The Day The Towers Fell…

In history, there are a few moments where it seems people always seem to remember where they were and what they were doing as it occurred or when they heard the news.

twin-towers-new-yorkPearl Harbor, the assassination president of John F. Kennedy and Neil Armstrong’s first steps on the moon.

While not being old enough to remember the events and tragedies mentioned above, like all other generations my own had its share of days that would indeed live on in infamy.

I barely recall John Lennon being shot and killed by a crazed fan named David Chapman and recall with horror watching the NASA space shuttle Challenger exploding shortly after launch due to an O-ring failure.

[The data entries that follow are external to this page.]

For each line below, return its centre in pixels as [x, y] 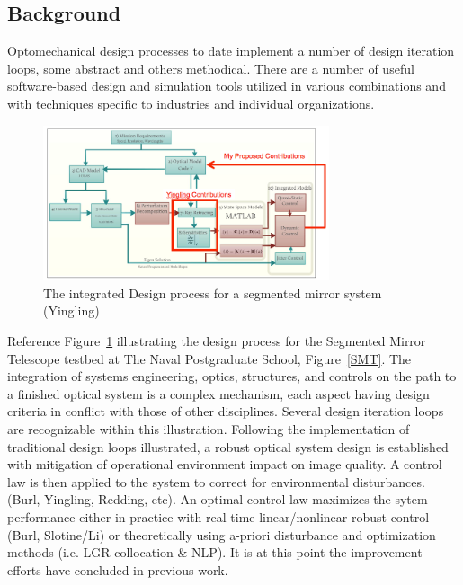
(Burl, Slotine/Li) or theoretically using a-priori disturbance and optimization [222, 534]
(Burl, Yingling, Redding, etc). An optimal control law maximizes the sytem [218, 499]
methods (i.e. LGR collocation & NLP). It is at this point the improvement [215, 552]
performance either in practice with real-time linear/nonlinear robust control [218, 517]
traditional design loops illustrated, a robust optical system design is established [228, 446]
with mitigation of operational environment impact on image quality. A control [225, 464]
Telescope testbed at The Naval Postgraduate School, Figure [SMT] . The [209, 358]
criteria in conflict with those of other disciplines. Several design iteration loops [226, 411]
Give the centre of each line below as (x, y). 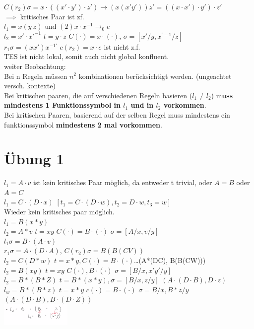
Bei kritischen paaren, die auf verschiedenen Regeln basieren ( (98, 95)
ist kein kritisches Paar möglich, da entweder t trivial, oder (123, 182)
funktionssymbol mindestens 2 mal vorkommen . (83, 124)
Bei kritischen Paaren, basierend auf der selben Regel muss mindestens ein (117, 114)
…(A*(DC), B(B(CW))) (170, 260)
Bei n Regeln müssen (36, 76)
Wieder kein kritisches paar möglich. (59, 212)
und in (142, 105)
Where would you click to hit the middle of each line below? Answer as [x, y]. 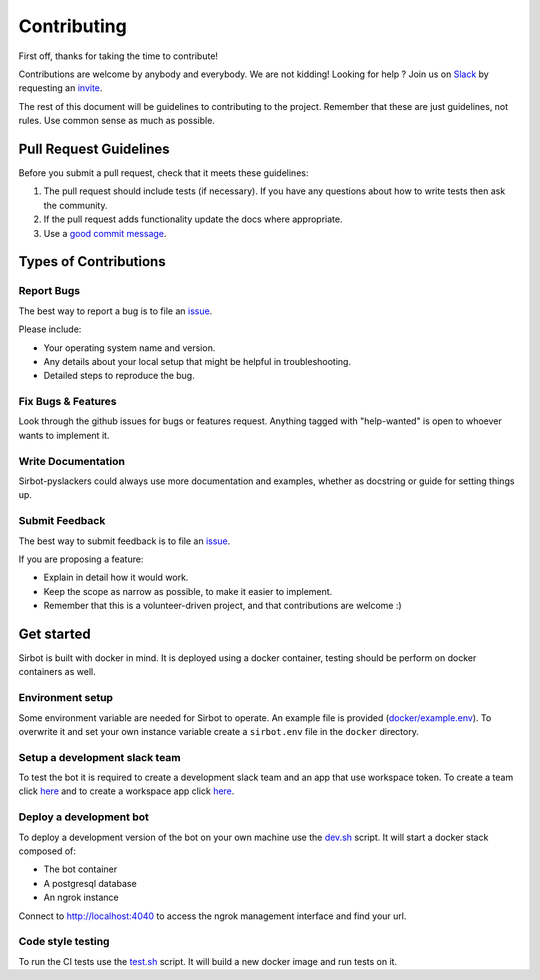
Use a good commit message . [105, 233]
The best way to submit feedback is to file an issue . [124, 541]
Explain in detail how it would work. [116, 577]
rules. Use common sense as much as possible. [116, 121]
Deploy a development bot [83, 817]
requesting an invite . [60, 88]
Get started [54, 633]
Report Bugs [49, 291]
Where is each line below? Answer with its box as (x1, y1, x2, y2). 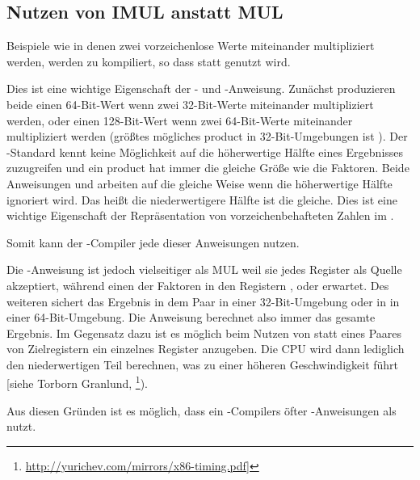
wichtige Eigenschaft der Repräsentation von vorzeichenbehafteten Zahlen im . (6, 207, 394, 224)
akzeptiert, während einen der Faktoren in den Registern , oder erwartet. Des (6, 276, 389, 293)
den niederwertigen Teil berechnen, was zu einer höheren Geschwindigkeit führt (6, 356, 399, 373)
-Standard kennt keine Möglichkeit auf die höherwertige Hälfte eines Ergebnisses (6, 143, 404, 160)
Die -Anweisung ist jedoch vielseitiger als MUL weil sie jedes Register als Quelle (6, 261, 402, 278)
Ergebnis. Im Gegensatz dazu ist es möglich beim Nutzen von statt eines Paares (6, 324, 402, 341)
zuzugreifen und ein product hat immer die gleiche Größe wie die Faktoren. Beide (6, 159, 409, 176)
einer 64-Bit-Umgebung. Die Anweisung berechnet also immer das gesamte (6, 309, 376, 326)
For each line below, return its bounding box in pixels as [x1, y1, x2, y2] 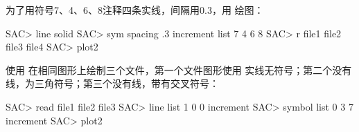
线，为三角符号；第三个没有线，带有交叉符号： [6, 76, 219, 91]
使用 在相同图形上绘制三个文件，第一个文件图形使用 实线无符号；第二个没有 [6, 62, 352, 77]
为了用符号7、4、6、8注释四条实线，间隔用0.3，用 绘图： [6, 3, 264, 17]
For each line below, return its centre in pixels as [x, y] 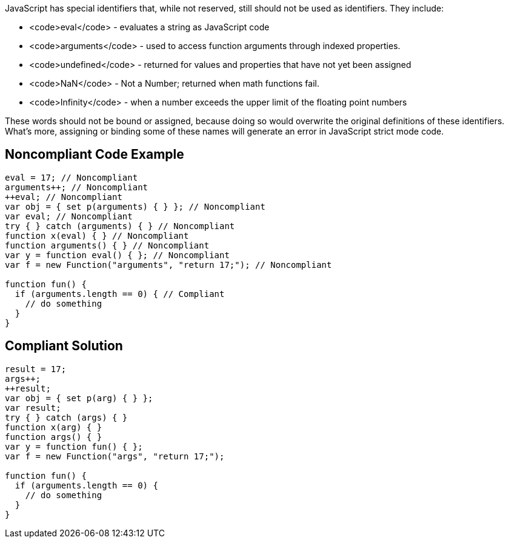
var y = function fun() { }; [74, 446]
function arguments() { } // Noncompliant [107, 245]
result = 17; [36, 369]
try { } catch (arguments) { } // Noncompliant [120, 226]
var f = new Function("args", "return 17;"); [115, 456]
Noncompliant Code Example [95, 155]
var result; [33, 408]
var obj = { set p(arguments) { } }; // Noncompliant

Nothing would compare though with the tragic events of September, 11th, 2001 however when I along with the rest of the world watched thousands of people die in a terrorist attack on the World Trade Center’s twin towers.

This article will not focus on the history or the cause of the tragedy, but rather on my personal recollections of the event.

Additionally, there will not be any of the conspiracy theories that have sprung up around that event after the fact. Despite always keeping an open mind (Just see my other website for proof of that) and having some very non-conformist political beliefs, on this day it is better to focus on what we know happened that day, which was massive loss of life and the shattering of the safety net we as Americans had been living under for over half a century.

On that fateful morning, I had gone to work at about eight A.M. to open a local ‘dollar shop’ chain as the store’s assistant manager. It was a job I really disliked as my functions were resetting merchandise off of random pallets and placing them on the sales floor and then doing the tedious bookwork.

However, at the time and in that economy I made pretty good money so I just soldiered through it, especially as a month prior I had lost pretty much everything I had gained over the last five years or so.

Shortly after the store opened at nine A.M., a customer had said a plane had flown into the North Tower of the World Trade Center in New York just slightly before nine.

Now at this point I should note that this was before smart phones, before everybody had instant access to news and information at their fingertips and the store itself pumped in their own radio station with uninterrupted music, which was another sore point of that job because they played little I liked besides playing David Bowie’s Golden Years Twice a day.

I recall talking to the cashier working that day and remarking that it was a terrible accident but hopefully they contained the fire. I actually recall remarking that a B-52 had flown into the Empire State Building in the 1940s so if they could get the fires out the loss of life should hopefully have been minimal and that the people on the plane were most likely vaporized.

Some time later another person came in and had told us another plane had hit the South tower and of course I knew then as many did, that regardless of cause, this was no accident.

By the time someone had said another plane had hit the Pentagon I was actually scared and unnerved. Images of the eighties film Red Dawn started to pop into my mind and I really wondered was this it, was there going to be war and were we going to be attacked again or possibly even an invasion?

Now it seems rather silly to have such thoughts but again, this was before smart phones and no one had a radio in the store. I finished my shift with thoughts that despite the recent personal issues I had faced in losing a three-year long relationship and being evicted from my former apartment a month earlier that the world had shifted, the world had certainly changed.

This was the United States and we never had the battles on our soil.

Withing two hours the veil of being untouchable had faded like a ghost.

Having to work till two P.M. or so that day meant I saw none of the live coverage and was still working when both towers fell. I recall going across the street from the strip mall where the dollar shop was and going into a video game store on my break.

The guy in there did have a portable radio and he relayed the information to me as we discussed the heavy thoughts of tragedy and war.

On the way back home I passed the local Hilton Hotel and was shocked that the American flag being flown was still at the top of the flagpole rather than half mast.

For reasons to this day I don’t recall giving much thought before I acted, I walked into the main lobby and essentially cursed the front desk clerk out, saying they had no damn respect and people had died.

Today, I realise that at the time, which as I said was recently filled with personal issues, I had a tendency to deal with everything with anger and I was just coming to grips with the idea that a great many people had needlessly died that day.

Returning home, the television  was on and the endless replays on the towers falling were on full display. This combined with all the conflicting news reports made for some harrowing viewing as the nation tried to come to terms with the attacks.

Special editions of the local papers were printed and rush de;livered at about five P.M. and being a person who usually likes to read his news rather than view it I recall buying each of the three available, sitting just outside the store on some milk crates and digesting the words and images that would become infamous from that day forward.

Where were you on that fateful morning when the world changed forever?